As Protest Movement Grows, Iran Begins Restricting Internet Access

The major news of the day is that the Government of Iran has enacted temporary bans on social networking applications and is now restricting internet access across the country. The crackdown comes in direct response to a string of ongoing National protests, criticizing the Government of Hassan Rouhani and calling for regime change. Rouhani maintains that he is only limiting access to the internet and other telecommunications in order to “maintain the peace” and save lives during this time of unrest, not to censor his critics.

The protests have only been going on for about a week at this point, but to date it has already been reported that at least 13 people have been killed, 1 police officer has been shot and hundreds of demonstrators have been arrested. Making matters worse, the longer these protests last and the more people show up to them, the more things have started to deteriorate and the more violent the rallies have become.
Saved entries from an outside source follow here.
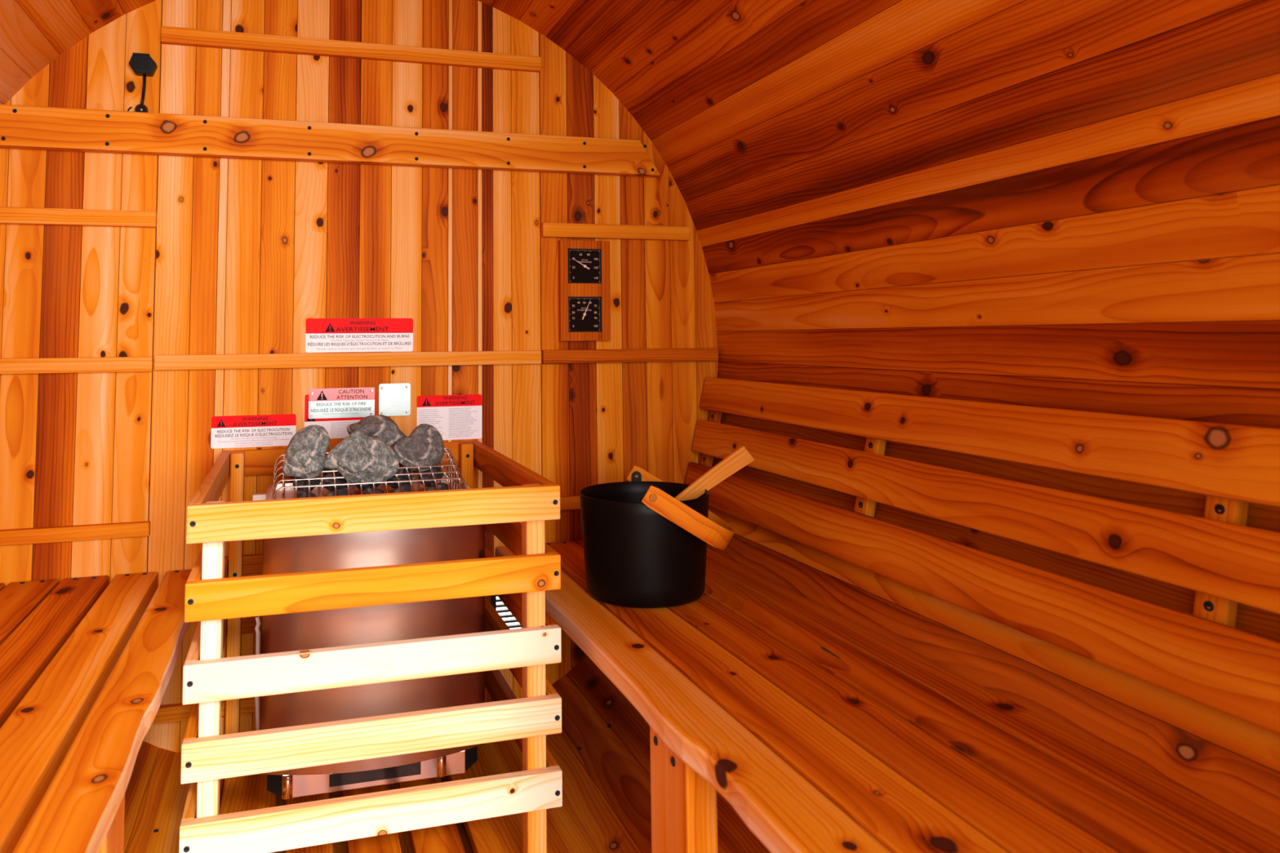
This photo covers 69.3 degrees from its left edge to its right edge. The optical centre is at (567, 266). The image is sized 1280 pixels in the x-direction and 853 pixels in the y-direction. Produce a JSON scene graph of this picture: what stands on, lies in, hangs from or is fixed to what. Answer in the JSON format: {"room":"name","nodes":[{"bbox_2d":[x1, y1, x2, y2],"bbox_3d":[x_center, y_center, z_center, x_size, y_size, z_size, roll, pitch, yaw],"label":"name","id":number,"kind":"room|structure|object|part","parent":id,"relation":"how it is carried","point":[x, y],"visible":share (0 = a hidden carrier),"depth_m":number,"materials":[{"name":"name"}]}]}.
{"room":"spa","nodes":[
{"label":"spa","id":0,"kind":"room"},
{"bbox_2d":[0,0,346,852],"bbox_3d":[-0.631,0.253,0.942,0.950,1.620,2.317,1,-5,-16],"label":"wall","id":1,"kind":"structure","parent":0,"point":[24,50],"depth_m":1.78,"materials":[{"name":"brown wood"}]},
{"bbox_2d":[0,0,717,752],"bbox_3d":[-0.485,0.204,2.121,1.900,1.900,0.047,1,-5,-16],"label":"wall","id":2,"kind":"structure","parent":0,"point":[237,258],"depth_m":2.09,"materials":[{"name":"brown wood"}]},
{"bbox_2d":[0,520,150,546],"bbox_3d":[-1.067,0.550,1.887,0.391,0.030,0.018,1,-5,-16],"label":"trim","id":3,"kind":"structure","parent":2,"relation":"attached to","point":[133,529],"depth_m":1.89,"materials":[{"name":"brown wood"}]},
{"bbox_2d":[0,356,153,373],"bbox_3d":[-1.108,0.205,1.902,0.467,0.032,0.018,1,-5,-16],"label":"trim","id":4,"kind":"structure","parent":2,"relation":"attached to","point":[111,364],"depth_m":1.92,"materials":[{"name":"brown wood"}]},
{"bbox_2d":[0,206,156,227],"bbox_3d":[-1.078,-0.104,1.935,0.398,0.034,0.018,1,-5,-16],"label":"trim","id":5,"kind":"structure","parent":2,"relation":"attached to","point":[8,215],"depth_m":1.94,"materials":[{"name":"brown wood"}]},
{"bbox_2d":[127,53,157,112],"bbox_3d":[-0.922,-0.392,1.998,0.058,0.136,0.031,1,-5,-16],"label":"wall sensor","id":6,"kind":"object","parent":2,"relation":"attached to","point":[142,64],"visible":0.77,"depth_m":1.99,"materials":[{"name":"black plastic"}]},
{"bbox_3d":[-0.921,-0.338,1.995,0.027,0.027,0.027,1,-5,-16],"label":"knob","id":7,"kind":"part","parent":6,"relation":"part of","materials":[{"name":"black plastic"}]},
{"bbox_2d":[151,696,260,724],"bbox_3d":[-0.525,0.938,2.017,0.735,0.032,0.018,1,-5,-16],"label":"trim","id":8,"kind":"structure","parent":2,"relation":"attached to","point":[173,712],"depth_m":1.93,"materials":[{"name":"brown wood"}]},
{"bbox_2d":[210,413,296,448],"bbox_3d":[-0.687,0.361,2.023,0.176,0.069,0.001,1,-5,-16],"label":"warning label","id":9,"kind":"object","parent":2,"relation":"attached to","point":[258,430],"visible":1,"depth_m":2.02,"materials":[{"name":"white plastic"}]},
{"bbox_3d":[-0.687,0.374,2.022,0.176,0.044,0.001,1,-5,-16],"label":"panel","id":10,"kind":"part","parent":9,"relation":"part of","materials":[{"name":"white plastic"}]},
{"bbox_2d":[218,436,288,446],"bbox_3d":[-0.686,0.384,2.021,0.148,0.019,0.001,1,-5,-16],"label":"print","id":11,"kind":"object","parent":9,"relation":"attached to","point":[271,437],"depth_m":2.02},
{"bbox_2d":[0,104,660,177],"bbox_3d":[-0.508,-0.281,2.109,1.536,0.087,0.036,1,-5,-16],"label":"trim","id":12,"kind":"structure","parent":2,"relation":"attached to","point":[21,126],"depth_m":2.07,"materials":[{"name":"brown wood"}]},
{"bbox_2d":[304,392,376,438],"bbox_3d":[-0.510,0.337,2.077,0.157,0.099,0.001,1,-5,-16],"label":"warning label","id":13,"kind":"object","parent":2,"relation":"attached to","point":[336,428],"visible":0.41,"depth_m":2.07,"materials":[{"name":"white plastic"}]},
{"bbox_3d":[-0.510,0.367,2.075,0.157,0.039,0.001,1,-5,-16],"label":"panel","id":14,"kind":"part","parent":13,"relation":"part of","materials":[{"name":"white plastic"}]},
{"bbox_2d":[330,422,355,437],"bbox_3d":[-0.506,0.368,2.075,0.138,0.035,0.001,1,-5,-16],"label":"print","id":15,"kind":"object","parent":13,"relation":"attached to","point":[331,422],"depth_m":2.07},
{"bbox_2d":[308,386,374,418],"bbox_3d":[-0.508,0.308,2.079,0.144,0.066,0.007,1,-5,-16],"label":"warning label","id":16,"kind":"object","parent":2,"relation":"attached to","point":[338,402],"visible":1,"depth_m":2.08,"materials":[{"name":"metal"}]},
{"bbox_3d":[-0.507,0.322,2.077,0.144,0.038,0.001,1,-5,-16],"label":"panel","id":17,"kind":"part","parent":16,"relation":"part of","materials":[{"name":"metal"}]},
{"bbox_2d":[154,350,541,370],"bbox_3d":[-0.472,0.212,2.090,0.852,0.032,0.018,1,-5,-16],"label":"trim","id":18,"kind":"structure","parent":2,"relation":"attached to","point":[195,362],"depth_m":2.07,"materials":[{"name":"brown wood"}]},
{"bbox_2d":[160,26,541,72],"bbox_3d":[-0.478,-0.502,2.145,0.860,0.036,0.018,1,-5,-16],"label":"trim","id":19,"kind":"structure","parent":2,"relation":"attached to","point":[169,35],"depth_m":2.13,"materials":[{"name":"brown wood"}]},
{"bbox_2d":[305,318,413,352],"bbox_3d":[-0.472,0.157,2.103,0.240,0.076,0.001,1,-5,-16],"label":"warning label","id":20,"kind":"object","parent":2,"relation":"attached to","point":[322,335],"visible":1,"depth_m":2.10,"materials":[{"name":"paper"}]},
{"bbox_3d":[-0.472,0.174,2.102,0.240,0.042,0.001,1,-5,-16],"label":"panel","id":21,"kind":"part","parent":20,"relation":"part of","materials":[{"name":"white paper"}]},
{"bbox_2d":[317,338,402,350],"bbox_3d":[-0.471,0.178,2.101,0.192,0.024,0.001,1,-5,-16],"label":"print","id":22,"kind":"object","parent":20,"relation":"attached to","point":[318,348],"depth_m":2.10},
{"bbox_2d":[378,382,410,416],"bbox_3d":[-0.395,0.305,2.112,0.071,0.074,0.007,1,-5,-16],"label":"data plate","id":23,"kind":"object","parent":2,"relation":"attached to","point":[394,399],"visible":1,"depth_m":2.11,"materials":[{"name":"metal"}]},
{"bbox_2d":[382,390,403,411],"bbox_3d":[-0.397,0.308,2.110,0.050,0.048,0.001,1,-5,-16],"label":"print","id":24,"kind":"object","parent":23,"relation":"attached to","point":[384,390],"depth_m":2.11},
{"bbox_2d":[417,394,482,439],"bbox_3d":[-0.274,0.352,2.147,0.152,0.104,0.001,1,-5,-16],"label":"warning label","id":25,"kind":"object","parent":2,"relation":"attached to","point":[455,417],"visible":0.85,"depth_m":2.15,"materials":[{"name":"white plastic"}]},
{"bbox_2d":[418,408,476,437],"bbox_3d":[-0.276,0.364,2.144,0.137,0.068,0.001,1,-5,-16],"label":"print","id":26,"kind":"object","parent":25,"relation":"attached to","point":[449,408],"depth_m":2.15},
{"bbox_2d":[491,595,521,628],"bbox_3d":[-0.134,0.818,2.156,0.090,0.128,0.016,1,-5,-16],"label":"air vent","id":27,"kind":"object","parent":2,"relation":"in","point":[494,600],"visible":0.05,"depth_m":2.15,"materials":[{"name":"black plastic"}]},
{"bbox_3d":[-0.132,0.818,2.150,0.090,0.128,0.004,1,-5,-16],"label":"frame","id":28,"kind":"part","parent":27,"relation":"part of","materials":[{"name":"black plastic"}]},
{"bbox_2d":[560,495,580,510],"bbox_3d":[0.126,0.567,2.239,0.381,0.030,0.018,1,-5,-16],"label":"trim","id":29,"kind":"structure","parent":2,"relation":"attached to","point":[566,503],"depth_m":2.19,"materials":[{"name":"brown wood"}]},
{"bbox_2d":[558,240,610,341],"bbox_3d":[0.042,0.060,2.254,0.128,0.244,0.020,1,-5,-16],"label":"thermometer hygrometer","id":30,"kind":"object","parent":2,"relation":"attached to","point":[584,266],"visible":1,"depth_m":2.25,"materials":[{"name":"brown wood"}]},
{"bbox_2d":[569,249,599,281],"bbox_3d":[0.043,0.000,2.252,0.081,0.081,0.001,1,-5,-16],"label":"thermometer","id":31,"kind":"object","parent":30,"relation":"attached to","point":[578,250],"depth_m":2.26,"materials":[{"name":"black metal"}]},
{"bbox_2d":[569,297,599,328],"bbox_3d":[0.042,0.117,2.242,0.080,0.080,0.001,1,-5,-16],"label":"hygrometer","id":32,"kind":"object","parent":30,"relation":"attached to","point":[575,298],"depth_m":2.24,"materials":[{"name":"black metal"}]},
{"bbox_2d":[541,222,689,240],"bbox_3d":[0.124,-0.086,2.291,0.386,0.034,0.018,1,-5,-16],"label":"trim","id":33,"kind":"structure","parent":2,"relation":"attached to","point":[571,230],"depth_m":2.28,"materials":[{"name":"brown wood"}]},
{"bbox_2d":[541,347,718,364],"bbox_3d":[0.160,0.221,2.277,0.459,0.032,0.018,1,-5,-16],"label":"trim","id":34,"kind":"structure","parent":2,"relation":"attached to","point":[645,355],"depth_m":2.27,"materials":[{"name":"brown wood"}]},
{"bbox_2d":[15,0,730,92],"bbox_3d":[-0.197,-0.674,1.144,1.317,0.300,2.317,1,-5,-16],"label":"ceiling","id":35,"kind":"structure","parent":0,"point":[614,40],"depth_m":2.01,"materials":[{"name":"brown wood"}]},
{"bbox_2d":[146,739,599,852],"bbox_3d":[-0.156,0.948,0.965,0.740,0.025,2.237,1,-5,-16],"label":"floor","id":36,"kind":"structure","parent":0,"point":[566,833],"depth_m":1.64,"materials":[{"name":"brown wood"}]},
{"bbox_2d":[0,569,191,852],"bbox_3d":[-0.689,0.746,0.866,0.471,0.377,2.145,1,-5,-16],"label":"bench","id":37,"kind":"object","parent":36,"relation":"on","point":[60,644],"visible":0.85,"depth_m":1.27,"materials":[{"name":"brown wood"}]},
{"bbox_3d":[-0.566,0.781,1.104,0.042,0.340,0.125,1,-5,-16],"label":"leg","id":38,"kind":"part","parent":37,"relation":"part of","materials":[{"name":"brown wood"}]},
{"bbox_2d":[178,440,562,852],"bbox_3d":[-0.377,0.687,1.722,0.562,0.620,0.698,1,-5,-16],"label":"guard","id":39,"kind":"object","parent":36,"relation":"on","point":[225,595],"visible":0.96,"depth_m":1.40,"materials":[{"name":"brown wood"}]},
{"bbox_3d":[-0.640,0.511,1.661,0.018,0.054,0.660,1,-5,-16],"label":"rail","id":40,"kind":"part","parent":39,"relation":"part of","materials":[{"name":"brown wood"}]},
{"bbox_3d":[-0.638,0.845,1.635,0.018,0.055,0.660,1,-5,-16],"label":"rail","id":41,"kind":"part","parent":39,"relation":"part of","materials":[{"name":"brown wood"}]},
{"bbox_3d":[-0.639,0.733,1.644,0.018,0.054,0.660,1,-5,-16],"label":"rail","id":42,"kind":"part","parent":39,"relation":"part of","materials":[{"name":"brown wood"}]},
{"bbox_3d":[-0.639,0.625,1.652,0.018,0.054,0.660,1,-5,-16],"label":"rail","id":43,"kind":"part","parent":39,"relation":"part of","materials":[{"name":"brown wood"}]},
{"bbox_3d":[-0.641,0.401,1.670,0.018,0.054,0.660,1,-5,-16],"label":"rail","id":44,"kind":"part","parent":39,"relation":"part of","materials":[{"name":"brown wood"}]},
{"bbox_3d":[-0.526,0.656,1.358,0.029,0.606,0.038,1,-5,-16],"label":"post","id":45,"kind":"part","parent":39,"relation":"part of","materials":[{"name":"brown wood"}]},
{"bbox_3d":[-0.703,0.702,1.953,0.027,0.609,0.039,1,-5,-16],"label":"post","id":46,"kind":"part","parent":39,"relation":"part of","materials":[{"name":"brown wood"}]},
{"bbox_3d":[-0.474,0.655,2.053,0.562,0.054,0.016,1,-5,-16],"label":"rail","id":47,"kind":"part","parent":39,"relation":"part of","materials":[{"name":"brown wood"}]},
{"bbox_3d":[-0.473,0.763,2.045,0.562,0.054,0.016,1,-5,-16],"label":"rail","id":48,"kind":"part","parent":39,"relation":"part of","materials":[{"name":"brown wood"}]},
{"bbox_3d":[-0.476,0.431,2.071,0.562,0.054,0.016,1,-5,-16],"label":"rail","id":49,"kind":"part","parent":39,"relation":"part of","materials":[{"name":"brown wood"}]},
{"bbox_2d":[252,447,484,799],"bbox_3d":[-0.405,0.641,1.814,0.415,0.549,0.480,1,-5,-16],"label":"heater","id":50,"kind":"object","parent":39,"relation":"in","point":[299,631],"visible":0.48,"depth_m":1.59,"materials":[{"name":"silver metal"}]},
{"bbox_2d":[294,490,316,497],"bbox_3d":[-0.475,0.427,1.674,0.046,0.040,0.052,1,-5,-16],"label":"stone","id":51,"kind":"object","parent":50,"relation":"on","point":[302,494],"visible":0.23,"depth_m":1.66,"materials":[{"name":"grey stone"}]},
{"bbox_2d":[282,425,329,478],"bbox_3d":[-0.483,0.343,1.707,0.076,0.098,0.070,-2,-5,19],"label":"stone","id":52,"kind":"object","parent":50,"relation":"on","point":[305,452],"visible":1,"depth_m":1.68,"materials":[{"name":"grey stone"}]},
{"bbox_2d":[293,476,320,492],"bbox_3d":[-0.498,0.412,1.762,0.052,0.043,0.050,1,-5,-16],"label":"stone","id":53,"kind":"object","parent":50,"relation":"on","point":[305,482],"visible":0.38,"depth_m":1.74,"materials":[{"name":"grey stone"}]},
{"bbox_2d":[322,467,337,476],"bbox_3d":[-0.468,0.410,1.848,0.050,0.042,0.052,-2,-5,23],"label":"stone","id":54,"kind":"object","parent":50,"relation":"on","point":[325,473],"visible":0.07,"depth_m":1.83,"materials":[{"name":"grey stone"}]},
{"bbox_2d":[323,471,349,491],"bbox_3d":[-0.446,0.415,1.779,0.051,0.038,0.047,-3,-5,27],"label":"stone","id":55,"kind":"object","parent":50,"relation":"on","point":[339,481],"visible":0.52,"depth_m":1.76,"materials":[{"name":"grey stone"}]},
{"bbox_2d":[325,488,352,496],"bbox_3d":[-0.414,0.429,1.689,0.056,0.042,0.051,1,-5,-16],"label":"stone","id":56,"kind":"object","parent":50,"relation":"on","point":[340,491],"visible":0.25,"depth_m":1.68,"materials":[{"name":"grey stone"}]},
{"bbox_2d":[324,429,399,485],"bbox_3d":[-0.382,0.355,1.712,0.139,0.104,0.062,1,-5,-16],"label":"stone","id":57,"kind":"object","parent":50,"relation":"on","point":[358,456],"visible":0.96,"depth_m":1.70,"materials":[{"name":"grey stone"}]},
{"bbox_2d":[355,483,381,491],"bbox_3d":[-0.387,0.414,1.790,0.051,0.045,0.051,-1,-4,6],"label":"stone","id":58,"kind":"object","parent":50,"relation":"on","point":[364,486],"visible":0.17,"depth_m":1.78,"materials":[{"name":"grey stone"}]},
{"bbox_2d":[360,487,385,494],"bbox_3d":[-0.364,0.431,1.707,0.053,0.044,0.047,3,-5,-34],"label":"stone","id":59,"kind":"object","parent":50,"relation":"on","point":[369,490],"visible":0.24,"depth_m":1.70,"materials":[{"name":"grey stone"}]},
{"bbox_2d":[346,414,405,447],"bbox_3d":[-0.377,0.328,1.821,0.116,0.069,0.078,1,-5,-16],"label":"stone","id":60,"kind":"object","parent":50,"relation":"on","point":[383,428],"visible":0.66,"depth_m":1.80,"materials":[{"name":"grey stone"}]},
{"bbox_2d":[386,466,412,488],"bbox_3d":[-0.331,0.415,1.814,0.048,0.043,0.051,-3,-5,33],"label":"stone","id":61,"kind":"object","parent":50,"relation":"on","point":[395,486],"visible":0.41,"depth_m":1.79,"materials":[{"name":"grey stone"}]},
{"bbox_2d":[392,484,414,493],"bbox_3d":[-0.303,0.430,1.721,0.047,0.045,0.057,1,-5,-16],"label":"stone","id":62,"kind":"object","parent":50,"relation":"on","point":[406,487],"visible":0.32,"depth_m":1.72,"materials":[{"name":"grey stone"}]},
{"bbox_2d":[394,423,444,471],"bbox_3d":[-0.286,0.356,1.812,0.089,0.092,0.074,-2,-5,18],"label":"stone","id":63,"kind":"object","parent":50,"relation":"on","point":[424,446],"visible":0.94,"depth_m":1.79,"materials":[{"name":"grey stone"}]},
{"bbox_2d":[417,466,443,487],"bbox_3d":[-0.271,0.416,1.829,0.049,0.046,0.052,1,-5,-16],"label":"stone","id":64,"kind":"object","parent":50,"relation":"on","point":[428,483],"visible":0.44,"depth_m":1.81,"materials":[{"name":"grey stone"}]},
{"bbox_2d":[426,482,451,491],"bbox_3d":[-0.244,0.430,1.741,0.054,0.042,0.058,1,-5,-16],"label":"stone","id":65,"kind":"object","parent":50,"relation":"on","point":[441,486],"visible":0.35,"depth_m":1.73,"materials":[{"name":"grey stone"}]},
{"bbox_3d":[-0.280,0.823,1.387,0.562,0.055,0.020,1,-5,-16],"label":"rail","id":66,"kind":"part","parent":39,"relation":"part of","materials":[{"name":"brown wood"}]},
{"bbox_3d":[-0.281,0.711,1.396,0.562,0.054,0.020,1,-5,-16],"label":"rail","id":67,"kind":"part","parent":39,"relation":"part of","materials":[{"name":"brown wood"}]},
{"bbox_3d":[-0.282,0.603,1.404,0.562,0.054,0.020,1,-5,-16],"label":"rail","id":68,"kind":"part","parent":39,"relation":"part of","materials":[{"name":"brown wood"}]},
{"bbox_3d":[-0.282,0.489,1.413,0.562,0.054,0.020,1,-5,-16],"label":"rail","id":69,"kind":"part","parent":39,"relation":"part of","materials":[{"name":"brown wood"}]},
{"bbox_3d":[-0.283,0.379,1.421,0.562,0.054,0.020,1,-5,-16],"label":"rail","id":70,"kind":"part","parent":39,"relation":"part of","materials":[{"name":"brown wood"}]},
{"bbox_3d":[-0.229,0.709,2.093,0.028,0.609,0.039,1,-5,-16],"label":"post","id":71,"kind":"part","parent":39,"relation":"part of","materials":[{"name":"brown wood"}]},
{"bbox_3d":[-0.119,0.409,1.824,0.018,0.054,0.660,1,-5,-16],"label":"rail","id":72,"kind":"part","parent":39,"relation":"part of","materials":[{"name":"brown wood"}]},
{"bbox_3d":[-0.118,0.518,1.816,0.018,0.054,0.660,1,-5,-16],"label":"rail","id":73,"kind":"part","parent":39,"relation":"part of","materials":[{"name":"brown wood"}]},
{"bbox_3d":[-0.116,0.741,1.798,0.018,0.054,0.660,1,-5,-16],"label":"rail","id":74,"kind":"part","parent":39,"relation":"part of","materials":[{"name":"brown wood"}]},
{"bbox_3d":[-0.117,0.633,1.807,0.018,0.054,0.660,1,-5,-16],"label":"rail","id":75,"kind":"part","parent":39,"relation":"part of","materials":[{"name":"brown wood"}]},
{"bbox_3d":[-0.115,0.852,1.790,0.018,0.055,0.660,1,-5,-16],"label":"rail","id":76,"kind":"part","parent":39,"relation":"part of","materials":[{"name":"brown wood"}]},
{"bbox_3d":[-0.054,0.663,1.498,0.031,0.606,0.038,1,-5,-16],"label":"post","id":77,"kind":"part","parent":39,"relation":"part of","materials":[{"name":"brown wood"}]},
{"bbox_2d":[496,540,1279,852],"bbox_3d":[0.359,0.761,1.176,0.460,0.377,2.145,1,-5,-16],"label":"bench","id":78,"kind":"object","parent":36,"relation":"on","point":[822,731],"visible":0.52,"depth_m":1.13,"materials":[{"name":"brown wood"}]},
{"bbox_2d":[579,465,734,608],"bbox_3d":[0.169,0.509,1.756,0.290,0.221,0.269,0,-4,-1],"label":"bucket","id":79,"kind":"object","parent":78,"relation":"on","point":[645,547],"visible":0.97,"depth_m":1.65,"materials":[{"name":"black metal"}]},
{"bbox_3d":[0.220,0.465,1.761,0.187,0.134,0.265,0,-4,-2],"label":"handle","id":80,"kind":"part","parent":79,"relation":"part of","materials":[{"name":"brown wood"}]},
{"bbox_2d":[675,446,754,501],"bbox_3d":[0.247,0.481,1.761,0.283,0.256,0.076,1,-5,-16],"label":"ladle","id":81,"kind":"object","parent":79,"relation":"in","point":[741,457],"visible":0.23,"depth_m":1.80,"materials":[{"name":"brown wood"}]},
{"bbox_3d":[0.152,0.783,1.201,0.042,0.340,0.125,1,-5,-16],"label":"leg","id":82,"kind":"part","parent":78,"relation":"part of","materials":[{"name":"brown wood"}]},
{"bbox_2d":[387,0,1279,852],"bbox_3d":[0.277,0.226,1.213,0.950,1.701,2.317,1,-5,-16],"label":"wall","id":83,"kind":"structure","parent":0,"point":[1074,205],"depth_m":1.36,"materials":[{"name":"brown wood"}]},
{"bbox_2d":[684,377,1279,735],"bbox_3d":[0.635,0.345,1.289,0.101,0.295,2.135,1,-5,-16],"label":"backrest","id":84,"kind":"object","parent":83,"relation":"attached to","point":[1202,657],"visible":0.97,"depth_m":1.21,"materials":[{"name":"brown wood"}]}
]}
Consequentially, this is also exactly why President Rouhani has begun blocking the internet, to stop these protests from growing before the situation gets any worse.

As was reported by Security Affairs earlier today, the Government of Iran has now resorted to “blocking internet on mobile networks.” Adding that “multiple reports confirm the authorities are blocking social media services like Instagram and messaging services like Telegram since December 30.” From the outside looking in, it looks like the Government of Iran is fearful that these protests might end up amounting to the second coming of “the Arab Spring” during which the Egyptian Government similarly restricted internet access and banned social media applications following a string of violent protests in 2011.

Why Is This Happening

Just as foreign Governments and intelligence agencies around the world try to influence media/politics here in the United States, such as the US Presidential election of 2016, the United States similarly does this to other countries. For example, just as we now know Russia paid to promote social rallies on behalf of Black Lives Matter and white supremacist organizations here in the United States, we also now know that the US Central Intelligence Agency has similarly paid to promote social rallies/uprisings in other countries over the same time period – ever hear of the Syrian or Libyan rebels?

Playing this logic outwards, Donald Trump and his Presidential Cabinet have long since been on public record as standing opposed to the Nuclear Deal signed under Barack Obama in 2015, and have even indicated that the US may one day soon withdraw itself from the Treaty altogether. However, what I find particularly interesting is the level of attention Donald Trump is paying to the Iranian protests right now. For example, over the course of the last 4 days President Trump has literally made more Tweets about the social uprisings in Iran than he has about anything else.

While this may just be “speculation” and/or “hearsay,” I put forward that President Trump is only so interested in these protests because on some level, he has helped orchestrate, fund or coordinate them in some way. As you can even read from his Tweets for yourself, he is at the very least extremely supportive of them. By the way, this wouldn’t even be the first time in history that the United States has thrown a coup within Iran – you might remember 1953?

As Bernie Sanders once even explained in a debate with Hillary Clinton last year, the US has been pursuing aggressive regime change in just about every country that disagrees with us for the last 50-60 years. For example, just within the last 8 years under Barack Obama’s tenure in office, the United States Government and CIA have successfully completed regime changes in Egypt, Albania and Libya, and unsuccessfully attempted regime change in Syria and Turkey.

Given his outspoken remarks against the country in the past and his sudden hyper-focus on the events unfolding in Iran right now, would it be such a stretch to think that Donald Trump is now attempting to use the full weight of the US Governments and its resources to similarly effect regime changes in Iran – much like his predecessors in office have?

Wrapping Things Up

While there is undoubtedly some legitimate home-grown resistance to the Government of Hassan Rouhani within Iran, the exact timing of these National protests is peculiar. I say this because just within the last 2+ years alone Iran has seen international sanctions lifted against them and as a result, the country now has more money flowing into it than at any other point since the 1970’s. Not only this, but from Yemen, to Syria to Lebanon, Iran has moved a record number of troops out of the country and now has more regional influence over these territories than perhaps they have had dating all the way back to Babylonia.

All US Nationalism aside, these are both historically big “wins” for Iran, and all of this has only been made possible under the leadership/political policies of Hassan Rouhani himself. Therefore, it is rather mysterious why controversial national protests would begin erupting in Iran just as the country is starting to prosper and its economy is booming.

In terms of US interests, it is an indisputable fact that Iran and the United States stand apart on many issues right now. In fact, in both Syria and Yemen these countries are literally funding opposite sides of the same Wars against one another. It is also an indisputable fact that the more Iran successfully begins advancing its own national interests on the worlds stage, the more it stands in direct conflict with the US’s own national interests. This is also why the US has traditionally worked against Iran throughout the past and why I do not think it is speculative to suggest that the US or Donald Trump doesn’t have at least something to do with the political protests currently facing President Rouhani right now.